DATA FOR THIS EXERCISE section start
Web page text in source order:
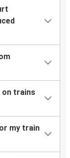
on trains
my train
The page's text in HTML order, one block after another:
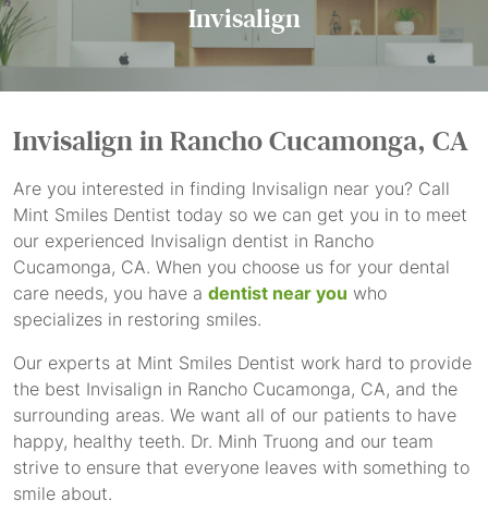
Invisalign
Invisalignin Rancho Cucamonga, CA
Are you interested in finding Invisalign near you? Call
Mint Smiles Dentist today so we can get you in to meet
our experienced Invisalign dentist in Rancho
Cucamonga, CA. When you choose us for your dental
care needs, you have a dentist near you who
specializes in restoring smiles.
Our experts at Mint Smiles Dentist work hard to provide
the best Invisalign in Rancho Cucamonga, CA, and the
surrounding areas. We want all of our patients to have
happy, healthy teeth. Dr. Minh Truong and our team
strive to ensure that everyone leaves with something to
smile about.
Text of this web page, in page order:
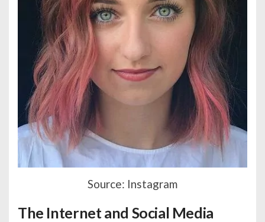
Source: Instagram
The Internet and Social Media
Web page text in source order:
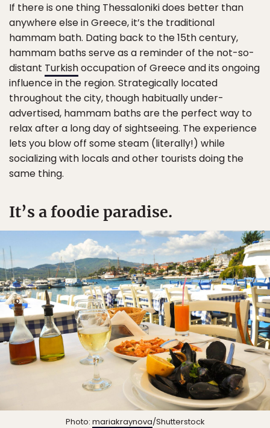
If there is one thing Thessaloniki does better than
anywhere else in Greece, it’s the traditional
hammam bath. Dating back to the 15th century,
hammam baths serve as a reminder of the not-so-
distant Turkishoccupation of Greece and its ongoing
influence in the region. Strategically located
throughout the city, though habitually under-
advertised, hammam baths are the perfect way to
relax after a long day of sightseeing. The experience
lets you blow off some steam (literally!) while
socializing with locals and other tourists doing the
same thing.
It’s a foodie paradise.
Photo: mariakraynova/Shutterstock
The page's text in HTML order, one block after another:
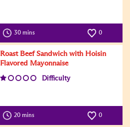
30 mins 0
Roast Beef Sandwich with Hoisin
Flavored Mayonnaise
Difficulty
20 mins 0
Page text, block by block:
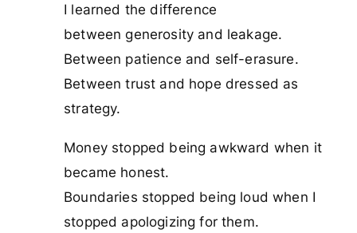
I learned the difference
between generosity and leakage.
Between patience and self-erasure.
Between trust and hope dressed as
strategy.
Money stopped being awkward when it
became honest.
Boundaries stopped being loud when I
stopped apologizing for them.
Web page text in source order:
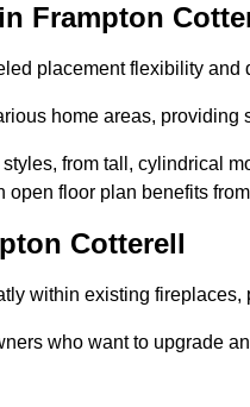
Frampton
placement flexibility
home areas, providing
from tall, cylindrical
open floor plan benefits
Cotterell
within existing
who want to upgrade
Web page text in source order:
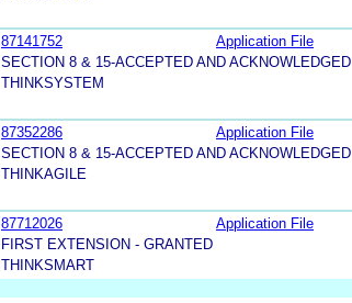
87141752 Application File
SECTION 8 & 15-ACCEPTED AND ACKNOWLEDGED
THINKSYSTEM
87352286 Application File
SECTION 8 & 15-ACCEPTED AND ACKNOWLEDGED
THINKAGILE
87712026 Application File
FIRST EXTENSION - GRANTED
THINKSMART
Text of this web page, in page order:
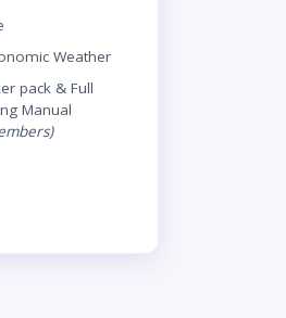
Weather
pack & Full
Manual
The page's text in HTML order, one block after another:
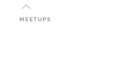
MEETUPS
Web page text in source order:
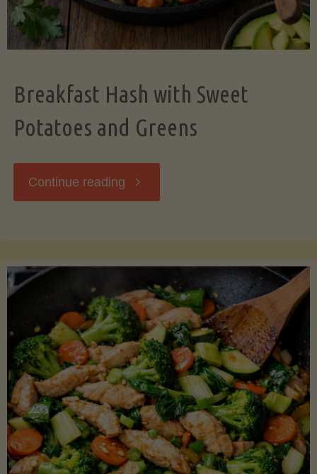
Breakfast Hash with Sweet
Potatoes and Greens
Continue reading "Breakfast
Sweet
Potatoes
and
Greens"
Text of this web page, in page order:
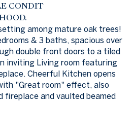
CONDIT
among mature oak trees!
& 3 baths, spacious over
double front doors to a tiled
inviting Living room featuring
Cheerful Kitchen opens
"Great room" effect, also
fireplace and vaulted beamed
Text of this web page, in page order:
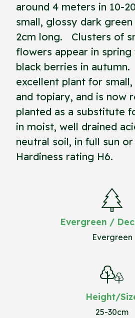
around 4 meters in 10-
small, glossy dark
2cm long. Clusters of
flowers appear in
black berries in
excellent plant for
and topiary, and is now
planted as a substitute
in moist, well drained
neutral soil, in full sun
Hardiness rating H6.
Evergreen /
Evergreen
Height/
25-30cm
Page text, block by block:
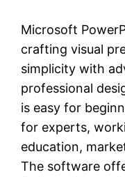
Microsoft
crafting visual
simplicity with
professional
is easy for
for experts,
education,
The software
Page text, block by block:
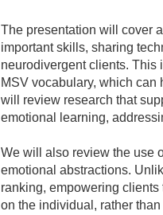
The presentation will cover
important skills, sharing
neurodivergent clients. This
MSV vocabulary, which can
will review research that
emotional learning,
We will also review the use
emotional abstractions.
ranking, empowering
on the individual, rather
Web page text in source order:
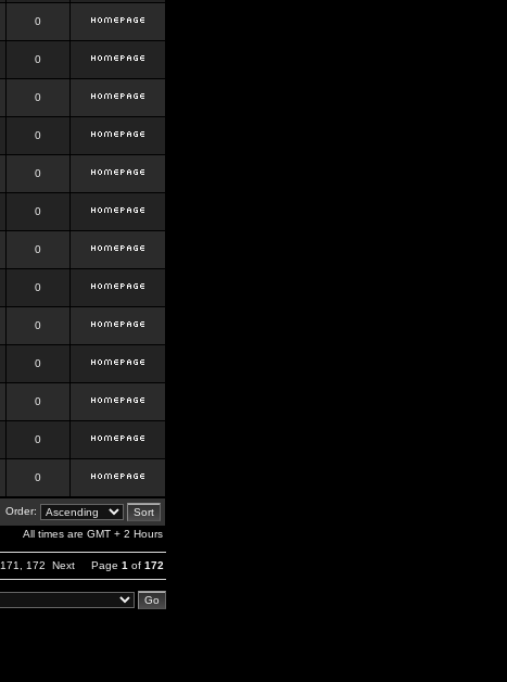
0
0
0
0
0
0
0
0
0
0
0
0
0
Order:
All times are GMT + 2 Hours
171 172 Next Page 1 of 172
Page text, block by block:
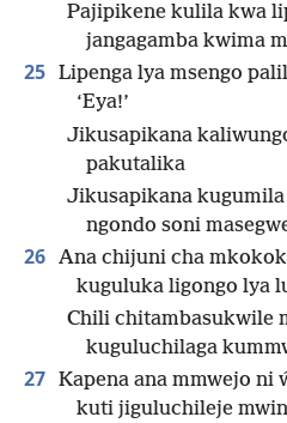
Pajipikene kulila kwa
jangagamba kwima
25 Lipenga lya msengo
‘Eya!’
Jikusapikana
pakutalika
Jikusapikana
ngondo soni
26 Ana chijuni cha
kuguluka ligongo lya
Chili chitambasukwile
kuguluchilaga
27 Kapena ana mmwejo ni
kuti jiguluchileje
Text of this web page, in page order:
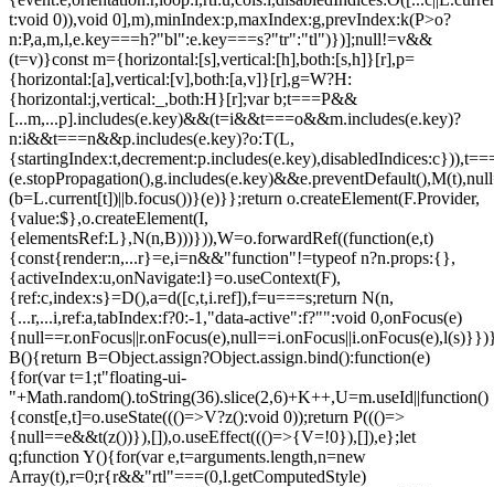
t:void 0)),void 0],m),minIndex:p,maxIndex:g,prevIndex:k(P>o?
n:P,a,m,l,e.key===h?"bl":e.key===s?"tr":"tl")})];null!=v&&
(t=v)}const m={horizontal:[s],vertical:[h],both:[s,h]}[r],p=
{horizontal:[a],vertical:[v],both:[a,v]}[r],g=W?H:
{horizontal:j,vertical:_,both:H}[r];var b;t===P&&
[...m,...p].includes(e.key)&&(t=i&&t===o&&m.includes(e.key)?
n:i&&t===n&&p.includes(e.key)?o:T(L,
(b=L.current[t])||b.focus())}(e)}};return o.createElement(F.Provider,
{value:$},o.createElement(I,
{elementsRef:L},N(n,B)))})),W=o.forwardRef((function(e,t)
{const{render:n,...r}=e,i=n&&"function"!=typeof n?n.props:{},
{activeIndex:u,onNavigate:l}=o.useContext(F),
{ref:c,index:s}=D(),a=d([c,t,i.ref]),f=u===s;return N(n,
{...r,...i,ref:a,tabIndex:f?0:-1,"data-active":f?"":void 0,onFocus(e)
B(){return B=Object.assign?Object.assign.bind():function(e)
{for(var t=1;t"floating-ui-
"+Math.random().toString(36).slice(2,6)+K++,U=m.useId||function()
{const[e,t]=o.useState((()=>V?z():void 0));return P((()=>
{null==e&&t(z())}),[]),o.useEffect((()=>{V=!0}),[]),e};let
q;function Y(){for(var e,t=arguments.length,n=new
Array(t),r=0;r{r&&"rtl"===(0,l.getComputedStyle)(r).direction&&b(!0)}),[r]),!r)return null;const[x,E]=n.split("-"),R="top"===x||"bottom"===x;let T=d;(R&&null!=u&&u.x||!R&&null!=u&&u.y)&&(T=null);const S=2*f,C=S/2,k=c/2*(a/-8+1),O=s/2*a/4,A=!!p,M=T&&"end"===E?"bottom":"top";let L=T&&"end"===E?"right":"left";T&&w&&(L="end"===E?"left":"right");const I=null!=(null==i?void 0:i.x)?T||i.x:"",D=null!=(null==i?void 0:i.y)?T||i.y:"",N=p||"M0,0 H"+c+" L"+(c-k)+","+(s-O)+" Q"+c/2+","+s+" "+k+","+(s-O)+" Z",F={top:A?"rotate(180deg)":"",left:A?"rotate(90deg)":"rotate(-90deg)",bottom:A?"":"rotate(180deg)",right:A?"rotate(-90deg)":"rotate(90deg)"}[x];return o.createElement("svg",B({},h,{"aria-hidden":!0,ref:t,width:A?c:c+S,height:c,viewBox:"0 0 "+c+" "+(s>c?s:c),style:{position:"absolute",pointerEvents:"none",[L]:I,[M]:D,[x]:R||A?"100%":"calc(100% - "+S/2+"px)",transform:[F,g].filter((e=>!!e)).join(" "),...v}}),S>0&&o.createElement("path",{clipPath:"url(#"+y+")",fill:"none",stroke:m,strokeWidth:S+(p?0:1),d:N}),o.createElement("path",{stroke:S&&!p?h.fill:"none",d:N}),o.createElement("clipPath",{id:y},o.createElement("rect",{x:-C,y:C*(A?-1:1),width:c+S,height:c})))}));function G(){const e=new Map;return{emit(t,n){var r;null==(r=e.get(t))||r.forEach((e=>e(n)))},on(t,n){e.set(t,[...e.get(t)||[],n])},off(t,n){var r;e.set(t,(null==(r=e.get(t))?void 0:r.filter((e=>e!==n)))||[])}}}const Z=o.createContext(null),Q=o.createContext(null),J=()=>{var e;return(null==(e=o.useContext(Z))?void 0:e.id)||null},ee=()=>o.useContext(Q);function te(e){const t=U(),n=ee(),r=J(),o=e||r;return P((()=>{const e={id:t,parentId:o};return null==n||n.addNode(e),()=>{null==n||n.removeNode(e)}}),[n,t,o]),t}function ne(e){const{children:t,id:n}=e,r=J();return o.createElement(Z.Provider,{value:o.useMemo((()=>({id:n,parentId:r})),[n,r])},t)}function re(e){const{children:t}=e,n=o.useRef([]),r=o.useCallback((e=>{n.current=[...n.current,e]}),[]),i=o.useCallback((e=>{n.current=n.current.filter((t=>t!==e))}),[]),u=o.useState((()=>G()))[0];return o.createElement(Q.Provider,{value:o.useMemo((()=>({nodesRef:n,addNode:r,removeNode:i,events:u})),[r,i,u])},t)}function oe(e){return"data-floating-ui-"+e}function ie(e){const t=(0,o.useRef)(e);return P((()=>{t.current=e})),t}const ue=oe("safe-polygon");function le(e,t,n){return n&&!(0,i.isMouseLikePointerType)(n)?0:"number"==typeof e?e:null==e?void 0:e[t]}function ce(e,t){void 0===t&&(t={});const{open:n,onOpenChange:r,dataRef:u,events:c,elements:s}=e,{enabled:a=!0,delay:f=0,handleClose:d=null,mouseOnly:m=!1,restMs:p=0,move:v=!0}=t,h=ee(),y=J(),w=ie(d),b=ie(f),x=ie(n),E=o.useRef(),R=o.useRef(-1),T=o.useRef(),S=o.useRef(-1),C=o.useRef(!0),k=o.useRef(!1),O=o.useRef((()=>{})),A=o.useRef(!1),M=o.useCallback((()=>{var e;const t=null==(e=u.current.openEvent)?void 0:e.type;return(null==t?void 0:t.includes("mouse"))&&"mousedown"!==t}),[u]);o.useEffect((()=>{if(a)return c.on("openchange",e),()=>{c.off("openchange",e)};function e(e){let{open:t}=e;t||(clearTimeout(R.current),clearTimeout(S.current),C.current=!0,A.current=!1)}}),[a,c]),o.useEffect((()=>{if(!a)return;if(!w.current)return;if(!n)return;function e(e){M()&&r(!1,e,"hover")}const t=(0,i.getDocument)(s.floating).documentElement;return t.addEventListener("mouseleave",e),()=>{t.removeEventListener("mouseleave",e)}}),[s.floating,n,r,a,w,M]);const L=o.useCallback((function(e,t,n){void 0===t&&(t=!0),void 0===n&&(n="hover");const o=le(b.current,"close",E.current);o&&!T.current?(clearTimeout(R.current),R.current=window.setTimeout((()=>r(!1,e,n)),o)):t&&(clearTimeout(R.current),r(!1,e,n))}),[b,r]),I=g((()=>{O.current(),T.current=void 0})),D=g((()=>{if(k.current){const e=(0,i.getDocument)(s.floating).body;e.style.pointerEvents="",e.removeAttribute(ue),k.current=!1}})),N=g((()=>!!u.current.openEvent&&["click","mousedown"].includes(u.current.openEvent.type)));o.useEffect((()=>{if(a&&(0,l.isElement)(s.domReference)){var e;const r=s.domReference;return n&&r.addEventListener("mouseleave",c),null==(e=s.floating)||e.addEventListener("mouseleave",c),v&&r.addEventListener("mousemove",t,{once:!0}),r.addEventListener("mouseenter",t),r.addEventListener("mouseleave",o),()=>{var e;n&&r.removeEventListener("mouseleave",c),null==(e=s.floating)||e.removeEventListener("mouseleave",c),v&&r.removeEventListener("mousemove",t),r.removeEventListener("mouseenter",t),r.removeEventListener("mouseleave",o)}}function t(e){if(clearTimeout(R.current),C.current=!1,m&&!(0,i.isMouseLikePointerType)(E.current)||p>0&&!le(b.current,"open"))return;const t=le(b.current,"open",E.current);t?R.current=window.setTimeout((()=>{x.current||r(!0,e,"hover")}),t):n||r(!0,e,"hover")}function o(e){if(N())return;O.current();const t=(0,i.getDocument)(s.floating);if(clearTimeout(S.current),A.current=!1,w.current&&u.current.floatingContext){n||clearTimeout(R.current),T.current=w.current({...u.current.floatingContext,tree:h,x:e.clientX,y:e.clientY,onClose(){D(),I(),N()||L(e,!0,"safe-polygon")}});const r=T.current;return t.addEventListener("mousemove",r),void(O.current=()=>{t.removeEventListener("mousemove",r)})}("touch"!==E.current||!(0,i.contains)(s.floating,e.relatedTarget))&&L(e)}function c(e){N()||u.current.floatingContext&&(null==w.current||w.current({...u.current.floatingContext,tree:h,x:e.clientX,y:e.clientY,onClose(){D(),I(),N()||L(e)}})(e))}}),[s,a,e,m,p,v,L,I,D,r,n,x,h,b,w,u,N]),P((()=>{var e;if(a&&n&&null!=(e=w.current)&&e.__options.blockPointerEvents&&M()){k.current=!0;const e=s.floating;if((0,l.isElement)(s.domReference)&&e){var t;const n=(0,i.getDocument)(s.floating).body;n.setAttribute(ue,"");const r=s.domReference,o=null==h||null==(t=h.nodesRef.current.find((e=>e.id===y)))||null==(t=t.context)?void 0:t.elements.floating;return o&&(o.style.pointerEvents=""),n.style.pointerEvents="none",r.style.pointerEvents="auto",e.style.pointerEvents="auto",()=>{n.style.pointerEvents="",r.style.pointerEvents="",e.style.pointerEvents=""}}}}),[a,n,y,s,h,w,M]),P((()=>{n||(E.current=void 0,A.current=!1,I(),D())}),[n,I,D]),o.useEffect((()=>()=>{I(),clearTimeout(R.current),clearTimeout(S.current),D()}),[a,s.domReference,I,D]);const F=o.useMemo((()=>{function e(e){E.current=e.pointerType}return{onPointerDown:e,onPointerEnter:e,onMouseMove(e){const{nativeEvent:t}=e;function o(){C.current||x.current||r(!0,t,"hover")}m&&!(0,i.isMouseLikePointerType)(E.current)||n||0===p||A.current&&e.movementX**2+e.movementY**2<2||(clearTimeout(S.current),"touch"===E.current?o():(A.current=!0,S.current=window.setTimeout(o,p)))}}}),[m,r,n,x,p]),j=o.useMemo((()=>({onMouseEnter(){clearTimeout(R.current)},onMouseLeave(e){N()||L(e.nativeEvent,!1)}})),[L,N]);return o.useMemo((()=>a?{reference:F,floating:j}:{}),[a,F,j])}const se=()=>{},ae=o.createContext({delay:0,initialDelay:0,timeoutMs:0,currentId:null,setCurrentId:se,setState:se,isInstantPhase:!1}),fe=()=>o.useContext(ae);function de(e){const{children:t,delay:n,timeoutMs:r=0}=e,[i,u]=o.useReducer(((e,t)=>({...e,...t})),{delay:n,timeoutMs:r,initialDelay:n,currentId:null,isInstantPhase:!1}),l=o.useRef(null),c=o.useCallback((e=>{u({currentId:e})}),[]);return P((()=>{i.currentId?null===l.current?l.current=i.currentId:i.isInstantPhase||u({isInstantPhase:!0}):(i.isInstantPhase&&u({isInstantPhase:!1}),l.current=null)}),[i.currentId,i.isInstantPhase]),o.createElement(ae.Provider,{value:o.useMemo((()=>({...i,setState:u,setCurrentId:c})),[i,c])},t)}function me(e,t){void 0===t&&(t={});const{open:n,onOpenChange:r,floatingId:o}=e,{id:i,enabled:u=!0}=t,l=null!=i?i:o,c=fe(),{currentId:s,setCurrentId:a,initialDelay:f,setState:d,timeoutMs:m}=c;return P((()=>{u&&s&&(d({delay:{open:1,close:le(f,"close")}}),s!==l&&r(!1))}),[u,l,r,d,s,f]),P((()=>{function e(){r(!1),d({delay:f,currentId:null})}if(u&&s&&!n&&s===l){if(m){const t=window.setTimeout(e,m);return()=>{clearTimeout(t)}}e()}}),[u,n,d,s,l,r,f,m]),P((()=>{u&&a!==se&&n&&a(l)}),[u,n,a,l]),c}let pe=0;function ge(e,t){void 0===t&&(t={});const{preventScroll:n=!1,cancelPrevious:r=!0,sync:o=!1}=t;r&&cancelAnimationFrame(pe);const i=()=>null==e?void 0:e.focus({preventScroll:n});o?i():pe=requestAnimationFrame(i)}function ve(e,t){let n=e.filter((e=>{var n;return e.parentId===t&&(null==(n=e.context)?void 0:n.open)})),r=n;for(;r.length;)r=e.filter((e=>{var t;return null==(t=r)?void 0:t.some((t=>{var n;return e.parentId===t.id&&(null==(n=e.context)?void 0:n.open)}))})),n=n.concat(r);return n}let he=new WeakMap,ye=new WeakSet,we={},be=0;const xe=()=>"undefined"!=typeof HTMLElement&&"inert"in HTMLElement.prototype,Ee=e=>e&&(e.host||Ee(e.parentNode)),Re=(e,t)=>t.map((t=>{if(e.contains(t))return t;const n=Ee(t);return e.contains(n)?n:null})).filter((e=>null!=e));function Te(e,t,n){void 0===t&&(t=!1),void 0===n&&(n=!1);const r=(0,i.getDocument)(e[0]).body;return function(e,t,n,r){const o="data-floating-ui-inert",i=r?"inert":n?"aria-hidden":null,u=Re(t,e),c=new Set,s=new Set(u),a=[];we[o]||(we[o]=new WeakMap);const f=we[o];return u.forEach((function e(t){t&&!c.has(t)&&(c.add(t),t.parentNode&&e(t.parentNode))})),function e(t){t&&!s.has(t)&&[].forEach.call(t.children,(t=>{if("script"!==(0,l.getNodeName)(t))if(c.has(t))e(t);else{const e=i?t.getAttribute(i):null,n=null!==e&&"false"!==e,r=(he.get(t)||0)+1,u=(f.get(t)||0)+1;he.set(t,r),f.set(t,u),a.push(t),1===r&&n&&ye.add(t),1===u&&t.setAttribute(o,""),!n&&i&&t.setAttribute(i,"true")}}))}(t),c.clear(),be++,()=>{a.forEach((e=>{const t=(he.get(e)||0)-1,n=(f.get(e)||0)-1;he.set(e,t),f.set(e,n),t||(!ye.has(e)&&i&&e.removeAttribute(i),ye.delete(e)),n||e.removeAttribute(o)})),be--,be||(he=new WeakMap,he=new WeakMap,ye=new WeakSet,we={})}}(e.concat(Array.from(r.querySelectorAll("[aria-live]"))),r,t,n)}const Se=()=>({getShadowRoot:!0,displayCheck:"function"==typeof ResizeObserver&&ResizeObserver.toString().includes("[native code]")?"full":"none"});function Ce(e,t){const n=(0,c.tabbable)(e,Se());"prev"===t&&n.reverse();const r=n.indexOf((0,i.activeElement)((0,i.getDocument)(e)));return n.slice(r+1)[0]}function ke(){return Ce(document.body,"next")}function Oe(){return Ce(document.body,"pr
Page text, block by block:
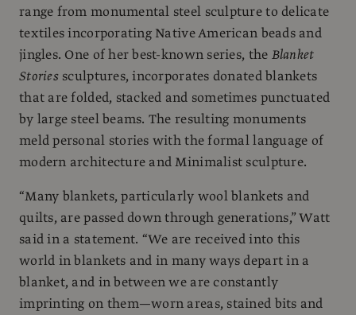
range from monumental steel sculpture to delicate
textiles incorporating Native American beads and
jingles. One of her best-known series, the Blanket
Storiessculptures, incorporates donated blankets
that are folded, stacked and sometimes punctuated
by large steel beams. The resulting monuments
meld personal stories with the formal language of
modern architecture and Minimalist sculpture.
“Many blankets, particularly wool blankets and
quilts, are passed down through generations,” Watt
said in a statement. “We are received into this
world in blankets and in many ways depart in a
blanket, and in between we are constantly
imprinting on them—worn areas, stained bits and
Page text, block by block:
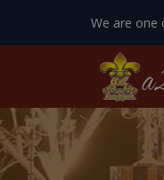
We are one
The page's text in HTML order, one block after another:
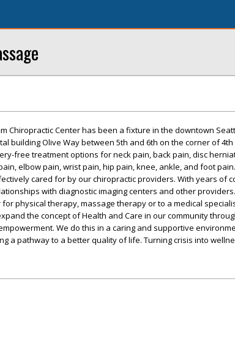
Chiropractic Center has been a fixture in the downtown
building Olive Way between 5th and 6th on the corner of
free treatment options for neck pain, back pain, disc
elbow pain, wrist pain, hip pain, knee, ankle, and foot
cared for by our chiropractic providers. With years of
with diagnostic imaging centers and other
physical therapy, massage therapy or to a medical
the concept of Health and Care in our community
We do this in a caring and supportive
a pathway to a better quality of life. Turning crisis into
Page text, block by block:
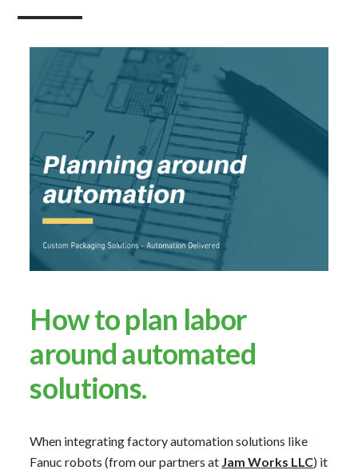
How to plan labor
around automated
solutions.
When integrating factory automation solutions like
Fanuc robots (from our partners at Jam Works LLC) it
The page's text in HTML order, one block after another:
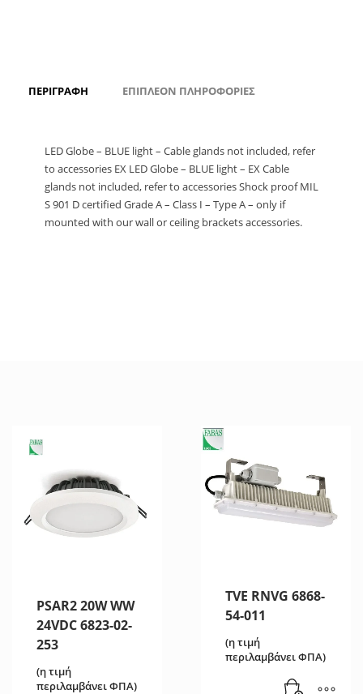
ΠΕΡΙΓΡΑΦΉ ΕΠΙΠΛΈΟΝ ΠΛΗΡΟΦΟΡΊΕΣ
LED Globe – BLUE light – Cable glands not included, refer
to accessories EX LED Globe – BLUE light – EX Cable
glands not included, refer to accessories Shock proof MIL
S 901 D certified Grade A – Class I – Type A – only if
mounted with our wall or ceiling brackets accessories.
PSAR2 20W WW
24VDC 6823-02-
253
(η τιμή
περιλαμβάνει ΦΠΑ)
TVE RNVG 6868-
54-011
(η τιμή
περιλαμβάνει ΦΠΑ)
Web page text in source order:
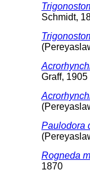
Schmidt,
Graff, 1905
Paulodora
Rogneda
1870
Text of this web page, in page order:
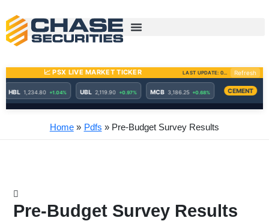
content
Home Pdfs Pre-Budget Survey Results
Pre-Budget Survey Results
DATA FOR THIS EXERCISE section end
Would you copy, word for word, only the lines above from the one containing "planted as a substitute" through the one containing "We will also review the use", both included, and please leave out the pictures?

**TASK RESPONSE:**
planted as a substitute
in moist, well drained
neutral soil, in full sun
Hardiness rating H6.
Evergreen /
Evergreen
Height/
25-30cm
Page text, block by block:
Microsoft
crafting visual
simplicity with
professional
is easy for
for experts,
education,
The software
Page text, block by block:
The presentation will cover
important skills, sharing
neurodivergent clients. This
MSV vocabulary, which can
will review research that
emotional learning,
We will also review the use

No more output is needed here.